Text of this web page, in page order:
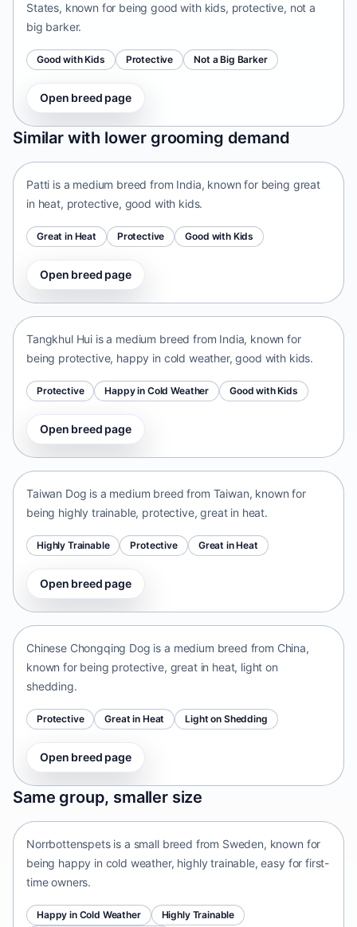
States, known for being good with kids, protective, not a
big barker.
Good with Kids Protective Not a Big Barker
Open breed page
Similar with lower grooming demand
Patti
India • medium size
Patti is a medium breed from India, known for being great
in heat, protective, good with kids.
Great in Heat Protective Good with Kids
Open breed page
Tangkhul Hui
Tangkhul Hui is a medium breed from India, known for
being protective, happy in cold weather, good with kids.
Protective Happy in Cold Weather Good with Kids
Open breed page
Taiwan Dog
Taiwan Dog is a medium breed from Taiwan, known for
being highly trainable, protective, great in heat.
Highly Trainable Protective Great in Heat
Open breed page
Chinese Chongqing Dog
Chinese Chongqing Dog is a medium breed from China,
known for being protective, great in heat, light on
shedding.
Protective Great in Heat Light on Shedding
Open breed page
Same group, smaller size
Norrbottenspets
Sweden • small size
Norrbottenspets is a small breed from Sweden, known for
being happy in cold weather, highly trainable, easy for first-
time owners.
Happy in Cold Weather
Highly Trainable
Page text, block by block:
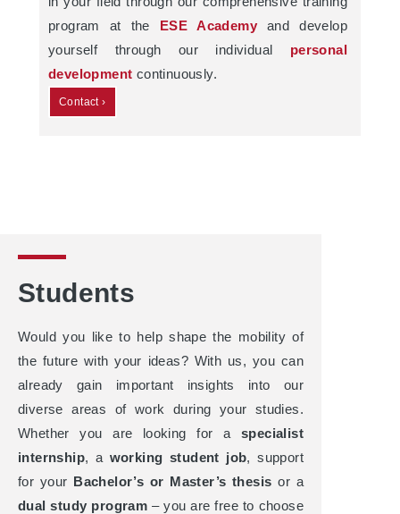
program at the ESE Academyand develop
yourself through our individual personal
development continuously.
Contact ›
Students
Would you like to help shape the mobility of
the future with your ideas? With us, you can
already gain important insights into our
diverse areas of work during your studies.
Whether you are looking for a specialist
internship, a working student job, support
for your Bachelor’s or Master’s thesis or a
dual study program – you are free to choose
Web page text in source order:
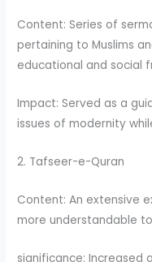
Content: Series of
pertaining to Muslims
educational and social
Impact: Served as a
issues of modernity
2. Tafseer-e-Quran
Content: An extensive
more understandable to
significance: Increased
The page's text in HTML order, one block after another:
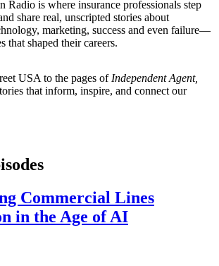
Radio is where insurance professionals step
share real, unscripted stories about
marketing, success and even failure—
that shaped their careers.
USA to the pages of Independent Agent,
that inform, inspire, and connect our
Commercial Lines
in the Age of AI
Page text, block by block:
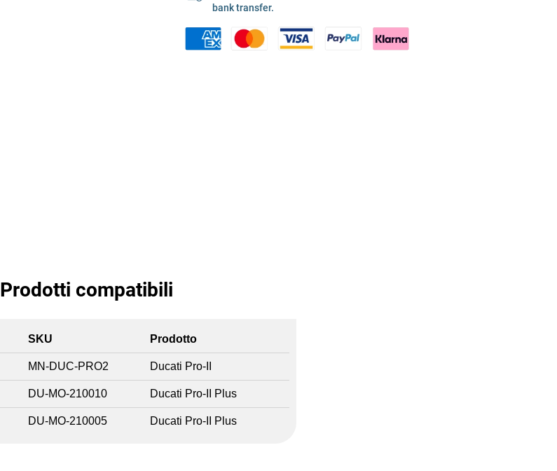
bank transfer.
Prodotti compatibili
SKU Prodotto
MN-DUC-PRO2 Ducati Pro-II
DU-MO-210010 Ducati Pro-II Plus
DU-MO-210005 Ducati Pro-II Plus
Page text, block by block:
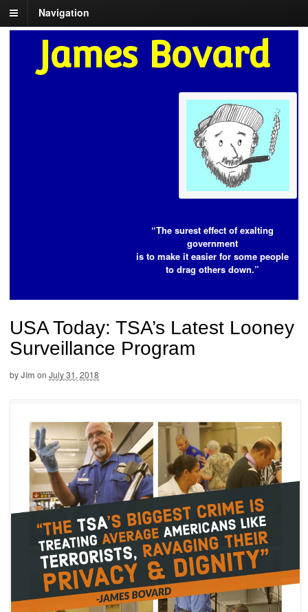
Navigation
James Bovard
“The surest effect of exalting
government
is to make it easier for some people
to drag others down.”
USA Today: TSA’s Latest Looney
Surveillance Program
byJim on July 31, 2018
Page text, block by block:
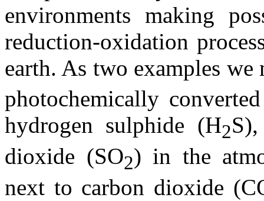
environments making
reduction-oxidation
earth. As two examples
photochemically
hydrogen sulphide (H2
dioxide (SO2) in the
next to carbon dioxide
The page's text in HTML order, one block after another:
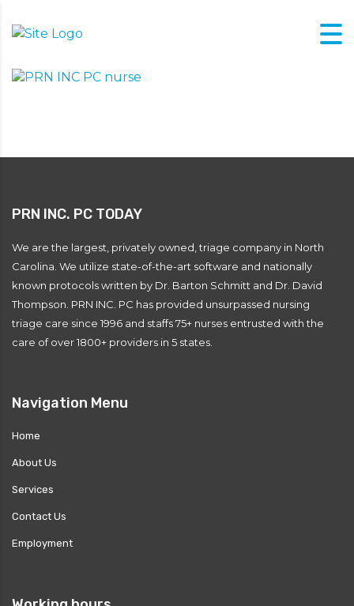
PRN INC. PC TODAY
We are the largest, privately owned, triage company in North
Carolina. We utilize state-of-the-art software and nationally
known protocols written by Dr. Barton Schmitt and Dr. David
Thompson. PRN INC. PC has provided unsurpassed nursing
triage care since 1996 and staffs 75+ nurses entrusted with the
care of over 1800+ providers in 5 states.
Navigation Menu
Home
About Us
Services
Contact Us
Employment
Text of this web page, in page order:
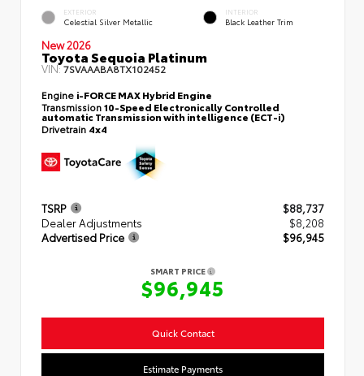
EXTERIOR
Celestial Silver Metallic
INTERIOR
Black Leather Trim
New 2026
Toyota Sequoia Platinum
VIN:7SVAAABA8TX102452
Engine i-FORCE MAX Hybrid Engine
Transmission10-Speed Electronically Controlled
automatic Transmission with intelligence (ECT-i)
Drivetrain 4x4
TSRP
$88,737
Dealer Adjustments
$8,208
Advertised Price
$96,945
SMART PRICE
$96,945
Quick Contact
Estimate Payments
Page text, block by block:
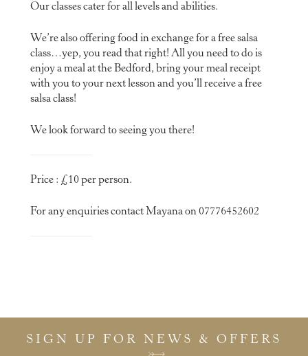
Our classes cater for all levels and abilities.
We’re also offering food in exchange for a free salsa
class…yep, you read that right! All you need to do is
enjoy a meal at the Bedford, bring your meal receipt
with you to your next lesson and you’ll receive a free
salsa class!
We look forward to seeing you there!
Price : £10 per person.
For any enquiries contact Mayana on 07776452602
SIGN UP FOR NEWS & OFFERS
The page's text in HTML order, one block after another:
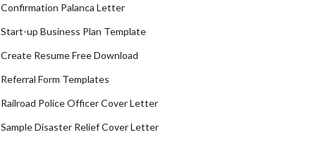
Confirmation Palanca Letter
Start-up Business Plan Template
Create Resume Free Download
Referral Form Templates
Railroad Police Officer Cover Letter
Sample Disaster Relief Cover Letter
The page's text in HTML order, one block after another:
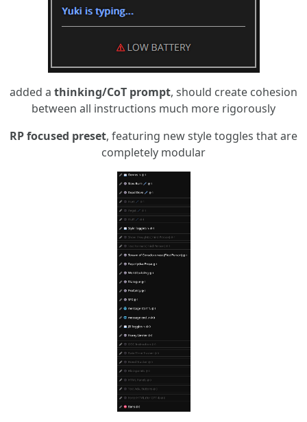
added a thinking/CoT prompt, should create cohesion
between all instructions much more rigorously
RP focused preset, featuring new style toggles that are
completely modular
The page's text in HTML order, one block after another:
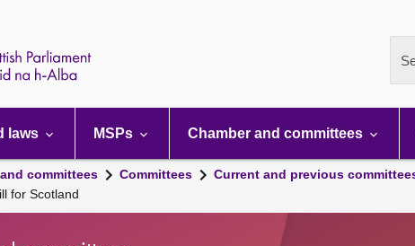
laws MSPs Chamber and committees
committees Committees Current and previous
for Scotland
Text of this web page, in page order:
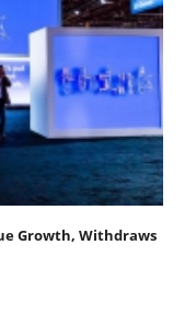
Growth, Withdraws
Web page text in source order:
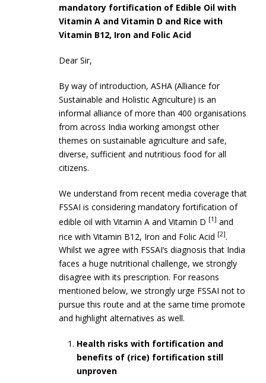
mandatory fortification of Edible Oil with
Vitamin A and Vitamin D and Rice with
Vitamin B12, Iron and Folic Acid
Dear Sir,
By way of introduction, ASHA (Alliance for
Sustainable and Holistic Agriculture) is an
informal alliance of more than 400 organisations
from across India working amongst other
themes on sustainable agriculture and safe,
diverse, sufficient and nutritious food for all
citizens.
We understand from recent media coverage that
FSSAI is considering mandatory fortification of
edible oil with Vitamin A and Vitamin D [1] and
rice with Vitamin B12, Iron and Folic Acid [2].
Whilst we agree with FSSAI’s diagnosis that India
faces a huge nutritional challenge, we strongly
disagree with its prescription. For reasons
mentioned below, we strongly urge FSSAI not to
pursue this route and at the same time promote
and highlight alternatives as well.
Health risks with fortification and
benefits of (rice) fortification still
unproven
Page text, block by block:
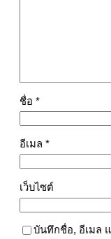
ชื่อ *
อีเมล *
เว็บไซต์
บันทึกชื่อ, อีเมล
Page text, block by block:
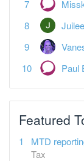
Paul
Featured
MTD
Tax
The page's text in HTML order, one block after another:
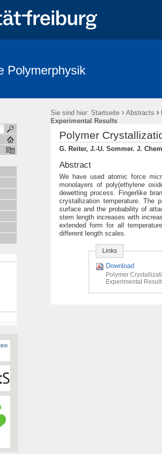
Polymerphysik
Sie sind hier: Startseite › Abstracts ›
Experimental Results
Polymer
G. Reiter, J.-U. Sommer. J.
Abstract
We have used atomic force
monolayers of poly(ethylene
dewetting process. Fingerlike
crystallization temperature. The
surface and the probability of
stem length increases with
extended form for all
different length scales.
Links
Download
Polymer
Experimental
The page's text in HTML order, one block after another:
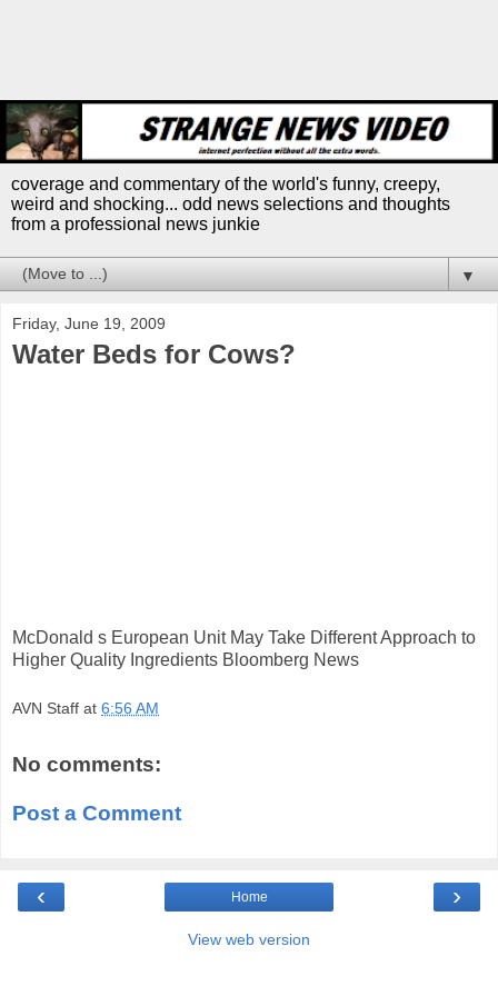
coverage and commentary of the world's funny, creepy,
weird and shocking... odd news selections and thoughts
from a professional news junkie
▼
Friday, June 19, 2009
Water Beds for Cows?
McDonald s European Unit May Take Different Approach to
Higher Quality Ingredients Bloomberg News
AVN Staff at 6:56 AM
No comments:
Post a Comment
‹ ›
Home
View web version
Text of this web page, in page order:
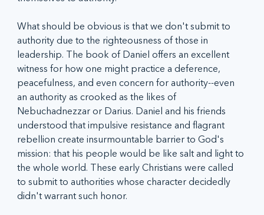
What should be obvious is that we don't submit to
authority due to the righteousness of those in
leadership. The book of Daniel offers an excellent
witness for how one might practice a deference,
peacefulness, and even concern for authority--even
an authority as crooked as the likes of
Nebuchadnezzar or Darius. Daniel and his friends
understood that impulsive resistance and flagrant
rebellion create insurmountable barrier to God's
mission: that his people would be like salt and light to
the whole world. These early Christians were called
to submit to authorities whose character decidedly
didn't warrant such honor.
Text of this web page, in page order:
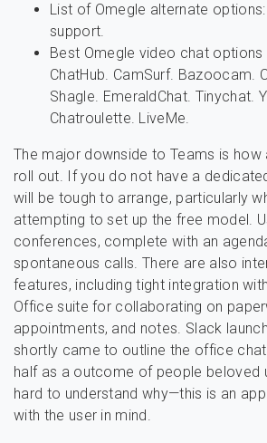
List of Omegle alternate
support.
Best Omegle video chat
ChatHub. CamSurf. Bazoocam.
Shagle. EmeraldChat. Tinychat.
Chatroulette. LiveMe.
The major downside to Teams is
roll out. If you do not have a
will be tough to arrange, particularly
attempting to set up the free model.
conferences, complete with an
spontaneous calls. There are also
features, including tight integration
Office suite for collaborating on
appointments, and notes. Slack
shortly came to outline the office
half as a outcome of people beloved
hard to understand why—this is an
with the user in mind.
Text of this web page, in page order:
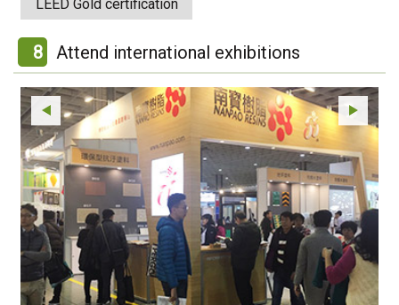
LEED Gold certification
8 Attend international exhibitions

================

• Exercise details
Determine how many lines in the listing above hold "Sweden". Give the number without any other words.

• Response box
2